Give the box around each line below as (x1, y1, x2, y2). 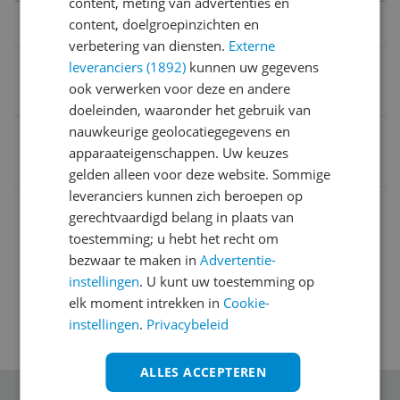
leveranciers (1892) (69, 58, 187, 76)
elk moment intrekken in (69, 294, 224, 312)
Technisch (168, 18, 237, 38)
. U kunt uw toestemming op (139, 272, 315, 290)
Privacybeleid (146, 315, 229, 333)
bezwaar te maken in (69, 251, 201, 269)
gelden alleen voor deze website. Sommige (69, 165, 331, 183)
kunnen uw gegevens (186, 58, 320, 76)

※

WHAT TO DO:
Please give the material above again in full, with no pictures in your version.

RESULT:
Give the box around each line below as (x1, y1, x2, y2). 
leveranciers (1892) (69, 58, 187, 76)
elk moment intrekken in (69, 294, 224, 312)
Technisch (168, 18, 237, 38)
. U kunt uw toestemming op (139, 272, 315, 290)
Privacybeleid (146, 315, 229, 333)
bezwaar te maken in (69, 251, 201, 269)
gelden alleen voor deze website. Sommige (69, 165, 331, 183)
kunnen uw gegevens (186, 58, 320, 76)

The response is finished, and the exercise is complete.